### What needs to be done
Beginning at the line that contains "retail from a" and finishing at the line that contains "Campus Torribera, que", output the data below exactly. Include both end lines and no pictures.

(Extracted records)
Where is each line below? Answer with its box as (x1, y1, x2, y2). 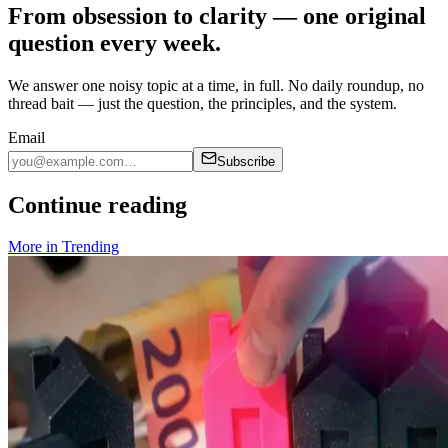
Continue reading (8, 191, 187, 218)
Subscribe (217, 153, 275, 169)
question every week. (8, 29, 221, 56)
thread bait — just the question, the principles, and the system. (8, 94, 397, 112)
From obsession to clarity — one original (8, 2, 426, 29)
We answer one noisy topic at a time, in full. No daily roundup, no (8, 76, 424, 94)
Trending (62, 238, 119, 256)
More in (8, 238, 62, 256)
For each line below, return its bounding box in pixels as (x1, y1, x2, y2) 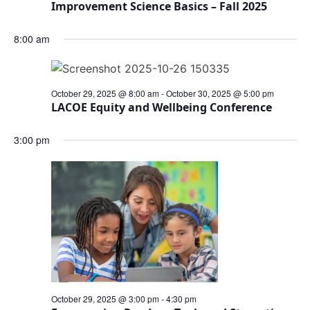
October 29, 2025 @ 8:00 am (51, 87, 159, 99)
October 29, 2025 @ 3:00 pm (51, 293, 159, 304)
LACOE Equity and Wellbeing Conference (51, 100, 272, 115)
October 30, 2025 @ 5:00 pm (165, 87, 274, 99)
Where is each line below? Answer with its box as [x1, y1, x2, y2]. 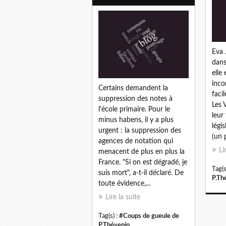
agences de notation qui [98, 138, 173, 145]
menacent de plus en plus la [98, 148, 185, 156]
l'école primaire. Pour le [98, 106, 170, 114]
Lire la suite [105, 194, 140, 201]
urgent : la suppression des [98, 127, 181, 135]
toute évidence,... [98, 180, 150, 188]
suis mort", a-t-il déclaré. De [98, 169, 184, 177]
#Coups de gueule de [119, 213, 179, 219]
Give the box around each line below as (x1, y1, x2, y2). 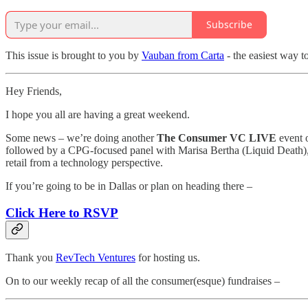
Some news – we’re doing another (5, 131, 157, 144)
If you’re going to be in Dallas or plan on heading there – (5, 179, 252, 192)
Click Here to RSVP (5, 205, 118, 220)
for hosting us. (135, 252, 200, 264)
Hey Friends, (5, 85, 62, 97)
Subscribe (206, 18, 252, 32)
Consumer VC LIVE (178, 131, 276, 144)
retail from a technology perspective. (5, 156, 163, 168)
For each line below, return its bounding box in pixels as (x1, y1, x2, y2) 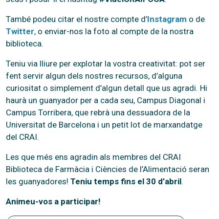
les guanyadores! (6, 176, 70, 186)
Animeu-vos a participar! (6, 196, 101, 206)
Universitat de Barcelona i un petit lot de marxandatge (6, 119, 202, 130)
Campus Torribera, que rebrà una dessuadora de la (6, 107, 190, 117)
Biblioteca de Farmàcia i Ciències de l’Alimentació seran (6, 164, 209, 174)
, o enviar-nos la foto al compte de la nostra (34, 26, 194, 36)
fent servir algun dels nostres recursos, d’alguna (6, 70, 182, 81)
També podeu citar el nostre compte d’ (6, 14, 147, 24)
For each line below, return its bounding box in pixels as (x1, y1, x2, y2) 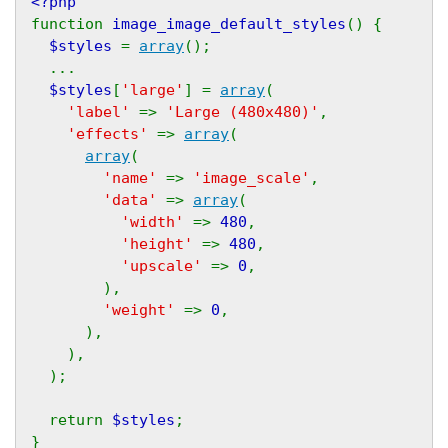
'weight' (103, 301, 184, 320)
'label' (67, 103, 139, 122)
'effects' (67, 125, 157, 144)
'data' (103, 191, 166, 210)
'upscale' (121, 257, 211, 276)
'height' (121, 235, 202, 254)
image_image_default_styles (112, 15, 346, 34)
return (31, 411, 112, 430)
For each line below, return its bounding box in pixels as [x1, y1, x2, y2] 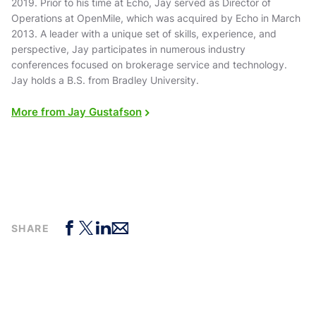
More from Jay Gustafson [11, 105, 142, 119]
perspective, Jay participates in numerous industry [11, 43, 245, 56]
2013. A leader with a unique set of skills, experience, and [11, 28, 276, 40]
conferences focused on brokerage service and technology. [11, 59, 287, 71]
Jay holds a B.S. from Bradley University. [11, 74, 199, 87]
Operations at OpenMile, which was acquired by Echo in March [11, 12, 300, 25]
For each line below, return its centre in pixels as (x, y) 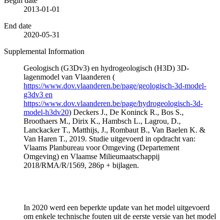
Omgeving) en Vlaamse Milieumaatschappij (92, 156)
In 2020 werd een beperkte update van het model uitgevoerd (117, 207)
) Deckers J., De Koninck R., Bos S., (126, 112)
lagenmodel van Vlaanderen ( (69, 77)
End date (18, 26)
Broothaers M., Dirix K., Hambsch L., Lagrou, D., (102, 121)
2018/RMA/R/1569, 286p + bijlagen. (81, 165)
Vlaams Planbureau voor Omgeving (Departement (101, 147)
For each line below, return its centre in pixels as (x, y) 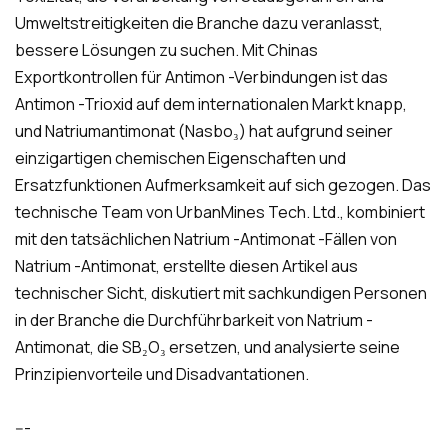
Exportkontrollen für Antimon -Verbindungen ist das (201, 77)
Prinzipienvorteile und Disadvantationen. (162, 374)
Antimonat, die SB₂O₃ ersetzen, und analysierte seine (207, 347)
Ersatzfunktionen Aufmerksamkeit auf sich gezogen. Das (223, 185)
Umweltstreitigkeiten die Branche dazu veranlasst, (199, 23)
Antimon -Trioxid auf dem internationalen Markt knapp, (211, 104)
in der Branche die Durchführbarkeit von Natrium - (194, 320)
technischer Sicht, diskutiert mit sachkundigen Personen (221, 293)

### Answer section
retail from a technology perspective. (5, 156, 163, 168)
For each line below, return its bounding box in pixels as (x1, y1, x2, y2) 
les guanyadores! (6, 176, 70, 186)
Animeu-vos a participar! (6, 196, 101, 206)
Universitat de Barcelona i un petit lot de marxandatge (6, 119, 202, 130)
Campus Torribera, que rebrà una dessuadora de la (6, 107, 190, 117)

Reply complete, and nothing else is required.